We propose to develop a concept of smart interconnect, tailored to the AO application, enabling new features at the Network Interface Controller (NIC) level in order to:

- Locally reduce the bandwidth requirement in the cluster by performing simple data reduction tasks on the NIC
- Optimize data broadcasting / re-routing depending on environment topology and occupancy
- Handle both data streams from sensors and nodes inter-communications in a unified approach

This work aims at providing a high performance low latency interconnect solution, based on standards and exploring the use of new smart features in the context of real-time control for AO. It requires to provide access to the enabled features at the middleware and runtime system levels. The NIC could be defined as an actor of the data flow processing, available at the programming model level to leverage both RDMA capabilities for efficient data routing or smart broadcasting and generic computing blocks for acceleration.

The developed solution will host smart features including tailored DMA engines, able to be adapted to different nodes topology, for a tighter integration of system components and efficient data accesses across the system. Computing blocks, will also be integrable in these data flows design, to leverage the available FPGA compute capacity and increase the global energy efficiency of the system. The details of the implementation, relying on QuickPlay, are described below.

In our approach, the user can build, in a unified and simplified framework, his own data flow design on the NIC (including communication protocols and computing blocks) and the driver and end-user API to provide access to these features at the middleware and the programming model levels.

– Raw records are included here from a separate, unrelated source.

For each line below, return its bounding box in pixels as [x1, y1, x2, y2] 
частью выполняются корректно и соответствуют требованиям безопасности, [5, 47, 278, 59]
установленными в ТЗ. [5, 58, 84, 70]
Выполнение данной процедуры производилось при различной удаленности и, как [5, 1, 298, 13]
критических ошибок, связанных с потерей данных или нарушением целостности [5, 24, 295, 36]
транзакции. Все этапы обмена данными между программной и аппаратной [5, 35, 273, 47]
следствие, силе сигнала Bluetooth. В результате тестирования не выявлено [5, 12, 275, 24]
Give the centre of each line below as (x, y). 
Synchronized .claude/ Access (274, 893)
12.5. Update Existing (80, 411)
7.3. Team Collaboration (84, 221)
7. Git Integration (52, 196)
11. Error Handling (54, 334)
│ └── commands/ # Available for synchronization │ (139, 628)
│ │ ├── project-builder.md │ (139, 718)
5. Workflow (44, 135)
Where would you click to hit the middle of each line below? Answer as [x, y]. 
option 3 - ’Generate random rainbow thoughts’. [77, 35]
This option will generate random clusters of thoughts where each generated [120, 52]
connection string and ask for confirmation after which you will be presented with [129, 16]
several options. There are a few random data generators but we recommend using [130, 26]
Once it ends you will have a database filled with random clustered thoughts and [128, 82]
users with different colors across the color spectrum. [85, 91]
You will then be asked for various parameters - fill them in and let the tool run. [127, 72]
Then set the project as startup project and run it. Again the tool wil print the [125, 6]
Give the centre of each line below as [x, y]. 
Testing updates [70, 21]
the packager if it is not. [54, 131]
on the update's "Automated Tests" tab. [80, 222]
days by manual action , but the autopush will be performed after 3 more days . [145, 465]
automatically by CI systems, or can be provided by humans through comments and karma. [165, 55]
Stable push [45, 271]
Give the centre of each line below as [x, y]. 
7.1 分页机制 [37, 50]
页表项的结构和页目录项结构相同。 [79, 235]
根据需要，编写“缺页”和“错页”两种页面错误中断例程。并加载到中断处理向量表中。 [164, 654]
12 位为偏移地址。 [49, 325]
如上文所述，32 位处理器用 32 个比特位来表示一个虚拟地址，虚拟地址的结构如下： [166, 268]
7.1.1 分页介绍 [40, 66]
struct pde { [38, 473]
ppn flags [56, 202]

Enabling smart features on the NIC can be done statically, by providing the user access to a predefined collection of features, included in the NIC design, through a driver and an API interoperable with standard middleware. We propose to follow another approach in which the user can build, in a unified and simplified framework, his own data flow design on the NIC (including communication protocols and computing blocks) and use the driver and the end-user API to provide access to these features in the programming model. This can be made possible through the use of an integrated development environment for the FPGA board including FPGA design, High Level Synthesis (HLS) for custom computing blocks, simulation, hardware emulation and end-user API development platform. As the project objective is to find an optimum design for a prototype system, this architecture will evolve significantly during the course of the project.

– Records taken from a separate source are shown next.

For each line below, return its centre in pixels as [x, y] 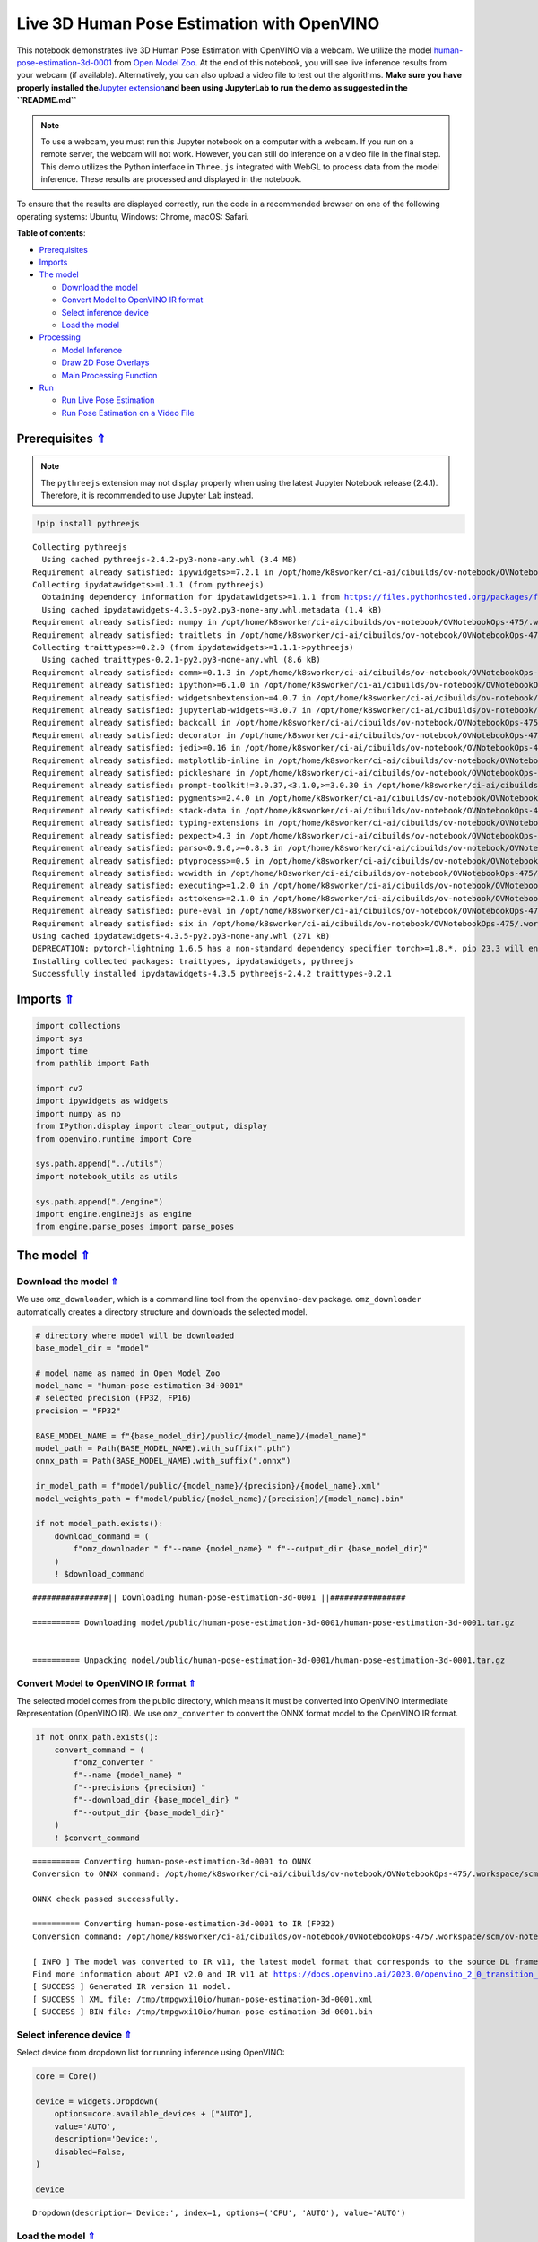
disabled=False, [90, 2151]
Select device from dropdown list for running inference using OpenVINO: [151, 2053]
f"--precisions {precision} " [139, 1787]
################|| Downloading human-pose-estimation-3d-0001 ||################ [219, 1597]
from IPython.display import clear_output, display [152, 1126]
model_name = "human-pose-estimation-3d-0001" [139, 1386]
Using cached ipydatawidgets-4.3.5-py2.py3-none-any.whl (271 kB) [182, 936]
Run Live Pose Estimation [108, 400]
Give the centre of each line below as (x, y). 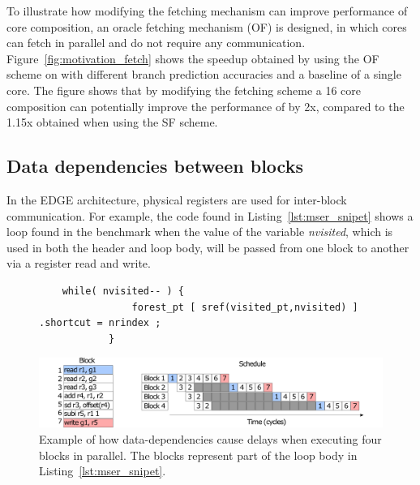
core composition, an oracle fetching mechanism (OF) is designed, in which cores (207, 26)
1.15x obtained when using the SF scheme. (112, 122)
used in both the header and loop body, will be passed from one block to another (208, 247)
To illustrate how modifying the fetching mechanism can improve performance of (207, 11)
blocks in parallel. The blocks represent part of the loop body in (198, 455)
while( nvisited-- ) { (123, 291)
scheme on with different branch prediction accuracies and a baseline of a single (204, 74)
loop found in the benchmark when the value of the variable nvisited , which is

This concept of a smart NIC will be tested with data streams from sensors, transmitted on standard links and protocols, being reduced *on the fly* while they are transmitted to the compute engines. Hence, handling standard protocols (UDP, RTPS), overlapping communication and computations and direct memory access on the compute engines are the three main features we plan to enable in our smart interconnect concept. We believe these features also address the needs of a wider application spectrum and our goals are to make this concept interoperable with mainstream open source middleware (CORBA, DDS) and, through external collaborations, to study the possibility of

integrating these features in new programming models.

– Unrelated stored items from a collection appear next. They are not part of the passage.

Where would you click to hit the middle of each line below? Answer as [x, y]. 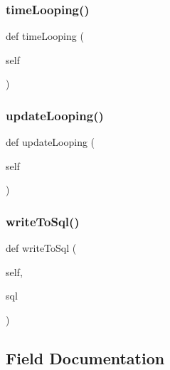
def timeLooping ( [45, 36]
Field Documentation [85, 358]
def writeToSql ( [41, 248]
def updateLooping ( [51, 142]
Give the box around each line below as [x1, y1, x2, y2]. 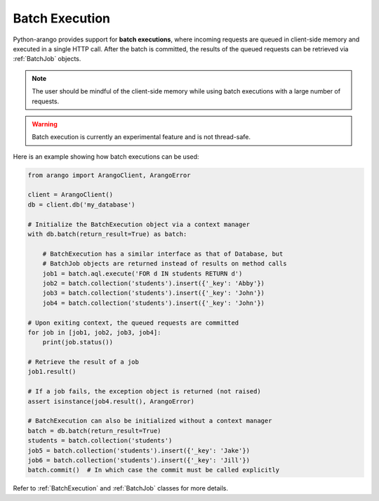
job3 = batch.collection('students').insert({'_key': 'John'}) [42, 289, 265, 297]
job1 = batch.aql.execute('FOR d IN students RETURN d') [42, 269, 243, 278]
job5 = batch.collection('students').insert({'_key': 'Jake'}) [27, 446, 251, 455]
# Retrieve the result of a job [27, 358, 140, 366]
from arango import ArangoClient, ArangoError [27, 171, 191, 179]
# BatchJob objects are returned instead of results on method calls [42, 260, 287, 268]
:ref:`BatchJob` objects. [13, 55, 81, 63]
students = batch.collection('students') [27, 436, 173, 445]
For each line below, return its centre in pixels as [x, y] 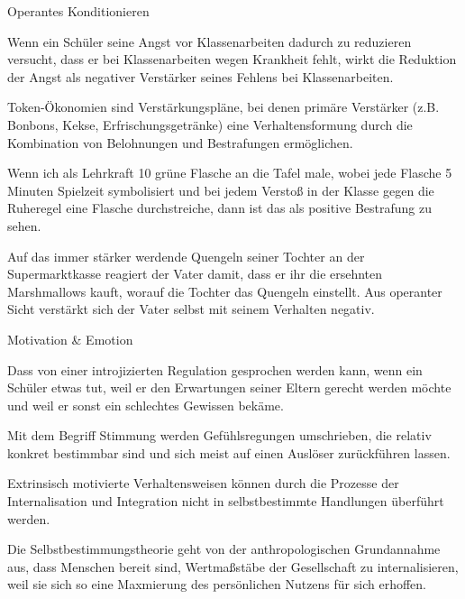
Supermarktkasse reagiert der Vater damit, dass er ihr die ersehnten [195, 274]
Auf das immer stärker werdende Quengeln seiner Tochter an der [186, 256]
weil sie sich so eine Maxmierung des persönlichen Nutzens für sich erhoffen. [217, 584]
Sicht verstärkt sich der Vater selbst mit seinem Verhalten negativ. [191, 309]
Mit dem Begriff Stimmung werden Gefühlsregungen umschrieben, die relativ [219, 435]
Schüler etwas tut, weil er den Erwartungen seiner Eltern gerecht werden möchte [229, 387]
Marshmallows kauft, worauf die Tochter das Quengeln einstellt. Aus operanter [225, 291]
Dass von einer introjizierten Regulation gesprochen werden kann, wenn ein [215, 369]
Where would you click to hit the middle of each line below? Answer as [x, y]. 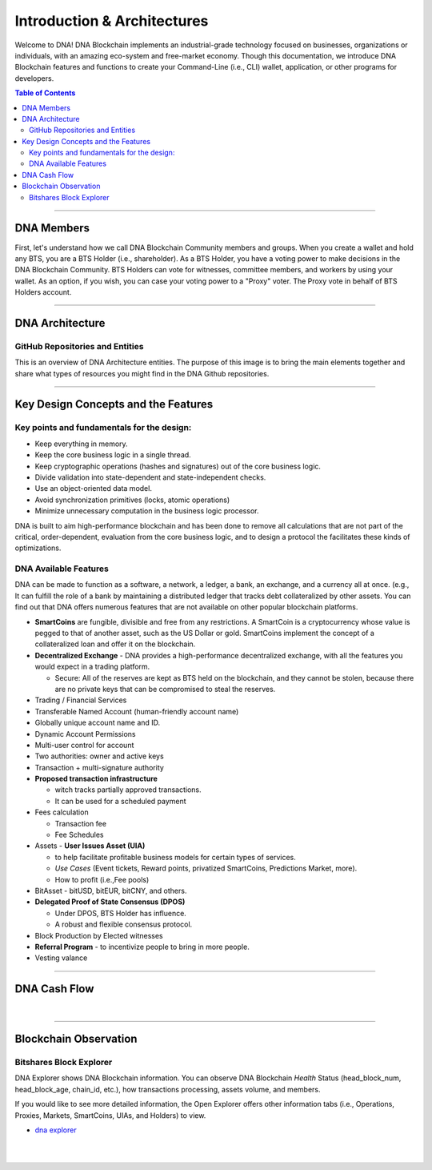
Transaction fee [81, 823]
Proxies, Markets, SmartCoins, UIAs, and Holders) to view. [110, 1115]
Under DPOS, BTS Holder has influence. [121, 913]
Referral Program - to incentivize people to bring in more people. [142, 947]
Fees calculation [62, 812]
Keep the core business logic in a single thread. [113, 455]
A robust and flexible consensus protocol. [124, 924]
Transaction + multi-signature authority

### 3 Interconnect definition

The objective 1.2 of the Green Flash project aims at prototyping a new interconnect solution, based on the FPGA technology, relying on standards and exploring the use of new smart features in the context of real-time control for AO. Our goal is to develop a COTS NIC solution compatible with existing high performance switch solutions, based on standard serial protocols (TCP/UDP and RTPS through 10G to 100G Ethernet), and supported in mainstream non proprietary middleware.

#### 3.1 General architecture

This NIC solution would be based on a modular hardware design with several network link options and supporting several protocols: TCP, UDP, RTPS (for real-time broadcast) and GigeVision (for the interface with WFS cameras) through IP blocks on a FPGA used as a controller between these network links and a baseline PCIe interface. This NIC should be compatible with mainstream middleware: CORBA and DDS, in compliance with SPARTA standards.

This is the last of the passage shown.